Blisteringly Fast Machine Learning On An Arduino Uno

June 30, 2019

Even though machine learning AKA ‘deep learning’ / ‘artificial intelligence’ has been around for several decades now, it’s only recently that computing power has become fast enough to do anything useful with the science.

However, to fully understand how a neural network (NN) works, [Dimitris Tassopoulos] has stripped the concept down to pretty much the simplest example possible – a 3 input, 1 output network – and run inference on a number of MCUs, including the humble Arduino Uno. Miraculously, the Uno processed the network in an impressively fast prediction time of 114.4 μsec!

Whilst we did not test the code on an MCU, we just happened to have Jupyter Notebook installed so ran the same code on a Raspberry Pi directly from [Dimitris’s] bitbucket repo.

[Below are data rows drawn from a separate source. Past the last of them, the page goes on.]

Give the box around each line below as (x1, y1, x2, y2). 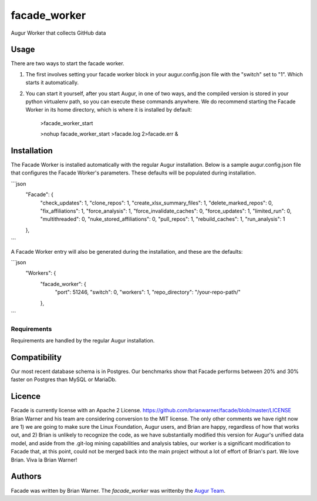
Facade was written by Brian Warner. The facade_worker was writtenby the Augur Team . (11, 487, 226, 494)
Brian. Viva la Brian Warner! (11, 456, 77, 463)
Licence (11, 391, 41, 402)
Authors (11, 472, 42, 482)
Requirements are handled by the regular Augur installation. (11, 337, 155, 344)
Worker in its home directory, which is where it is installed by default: (25, 106, 193, 113)
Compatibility (11, 352, 62, 362)
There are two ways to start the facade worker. (11, 60, 124, 67)
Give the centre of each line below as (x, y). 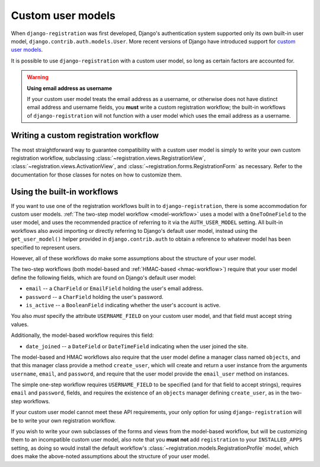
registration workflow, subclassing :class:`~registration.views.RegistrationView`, (108, 158)
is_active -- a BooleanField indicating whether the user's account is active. (123, 305)
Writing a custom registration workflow (85, 136)
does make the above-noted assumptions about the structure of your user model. (111, 456)
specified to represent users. (46, 247)
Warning (38, 77)
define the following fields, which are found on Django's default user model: (104, 277)
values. (20, 324)
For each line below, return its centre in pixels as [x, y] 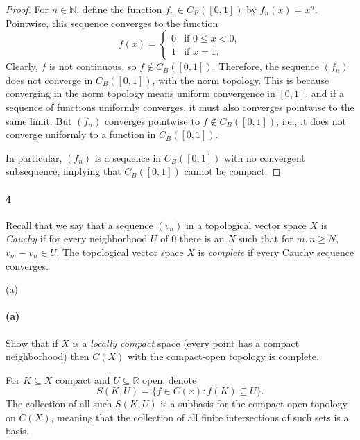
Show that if [32, 342]
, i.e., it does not [311, 120]
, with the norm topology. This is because [241, 79]
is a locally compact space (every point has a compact [186, 342]
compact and [83, 379]
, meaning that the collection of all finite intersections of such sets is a [200, 417]
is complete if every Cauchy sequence [276, 252]
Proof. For [27, 9]
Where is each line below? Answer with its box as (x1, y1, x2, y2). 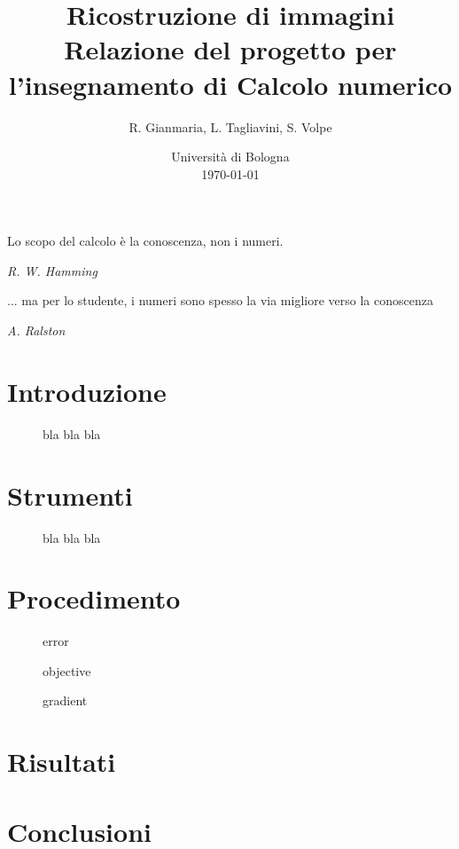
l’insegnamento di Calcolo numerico (8, 66, 453, 102)
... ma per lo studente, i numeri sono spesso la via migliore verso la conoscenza (7, 291, 433, 310)
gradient (43, 691, 88, 710)
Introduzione (7, 373, 167, 409)
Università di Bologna (171, 147, 290, 166)
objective (43, 661, 91, 680)
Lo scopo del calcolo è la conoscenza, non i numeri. (7, 232, 284, 250)
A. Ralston (7, 321, 66, 340)
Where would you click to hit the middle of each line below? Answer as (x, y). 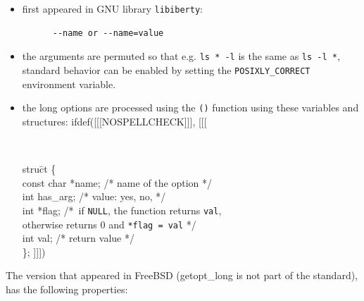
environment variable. (69, 84)
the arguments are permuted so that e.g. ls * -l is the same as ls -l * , (181, 56)
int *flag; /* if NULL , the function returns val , (122, 210)
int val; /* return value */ (78, 238)
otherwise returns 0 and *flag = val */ (109, 224)
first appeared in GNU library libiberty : (112, 8)
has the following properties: (67, 289)
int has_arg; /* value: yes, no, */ (94, 196)
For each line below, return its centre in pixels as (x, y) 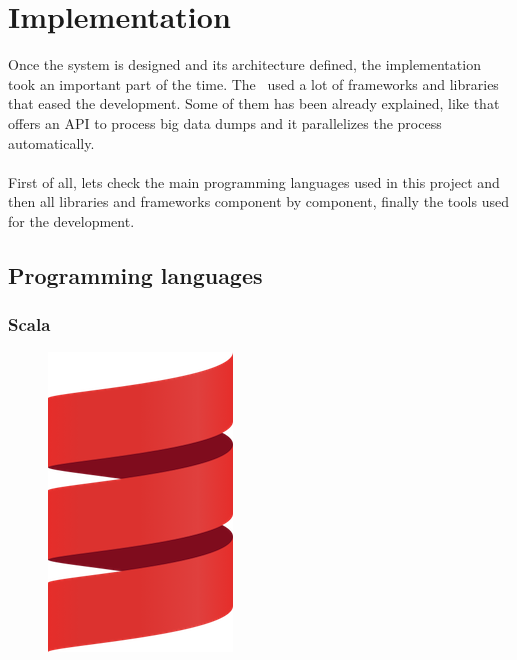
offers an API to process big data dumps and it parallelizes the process (225, 122)
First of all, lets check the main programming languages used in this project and (254, 181)
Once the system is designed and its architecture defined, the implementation (244, 64)
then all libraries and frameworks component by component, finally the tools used (258, 201)
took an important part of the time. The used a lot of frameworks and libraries (253, 83)
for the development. (71, 220)
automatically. (51, 142)
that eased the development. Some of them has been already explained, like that (254, 103)
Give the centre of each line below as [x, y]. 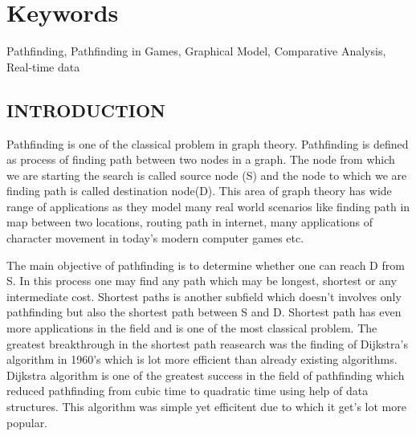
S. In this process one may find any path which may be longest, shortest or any [202, 281]
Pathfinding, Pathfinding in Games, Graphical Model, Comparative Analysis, [196, 51]
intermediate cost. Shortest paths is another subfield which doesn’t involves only [204, 296]
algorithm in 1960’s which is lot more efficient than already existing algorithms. [202, 359]
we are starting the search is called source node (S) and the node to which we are [207, 175]
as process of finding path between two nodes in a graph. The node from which [201, 159]
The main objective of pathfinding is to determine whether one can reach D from [206, 265]
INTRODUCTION [86, 110]
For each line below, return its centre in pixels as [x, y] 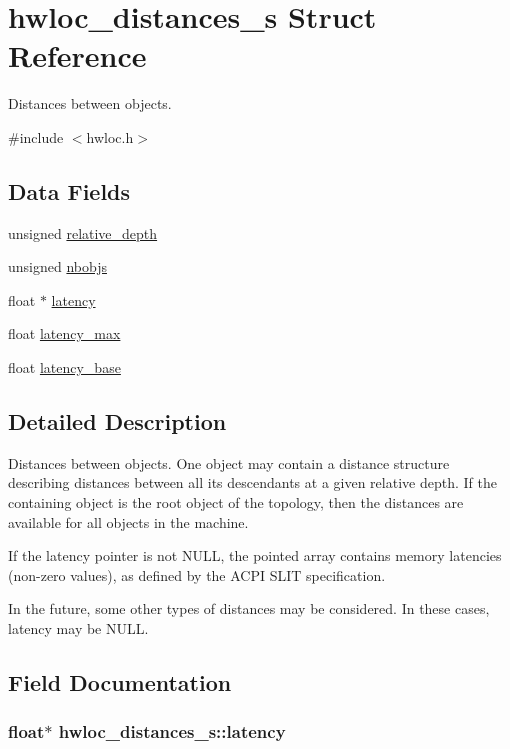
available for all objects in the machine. [128, 521]
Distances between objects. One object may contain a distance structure [229, 462]
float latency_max [64, 333]
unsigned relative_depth [83, 232]
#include [36, 136]
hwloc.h [110, 136]
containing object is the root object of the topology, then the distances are [236, 502]
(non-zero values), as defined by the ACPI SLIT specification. [197, 574]
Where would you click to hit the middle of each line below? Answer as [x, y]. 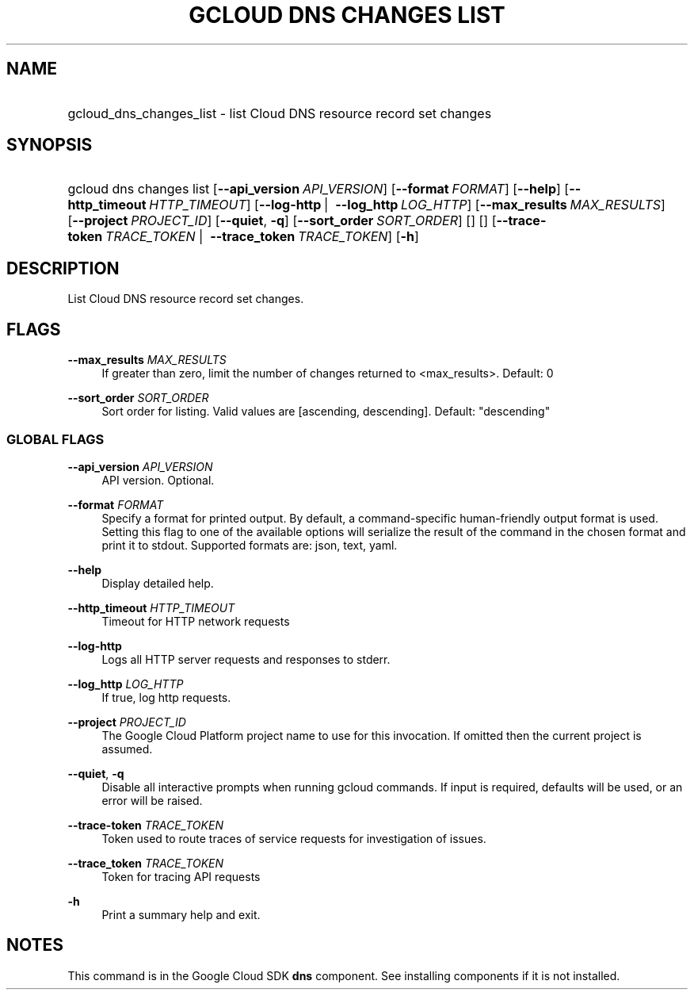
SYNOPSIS [50, 145]
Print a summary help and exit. [181, 914]
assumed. [127, 749]
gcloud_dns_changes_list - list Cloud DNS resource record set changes [280, 113]
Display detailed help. [158, 583]
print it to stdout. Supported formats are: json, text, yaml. [250, 545]
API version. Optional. [158, 480]
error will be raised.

He explains in the project pages that now that the hype about AI has died down a bit that it’s the right time for engineers to get into the nitty-gritty of the theory and start using some of the ‘tools’ such as Keras, which have now matured into something fairly useful.

In part 2 of the project, we get to see the guts of a more complicated NN with 3-inputs, a hidden layer with 32 nodes and 1-output, which runs on an Uno at a much slower speed of 5600 μsec.

This exploration of ML in the embedded world is NOT ‘high level’ research stuff that tends to be inaccessible and hard to understand. We have covered Machine Learning On Tiny Platforms Like Raspberry Pi And Arduino before, but not with such an easy and thoroughly practical example.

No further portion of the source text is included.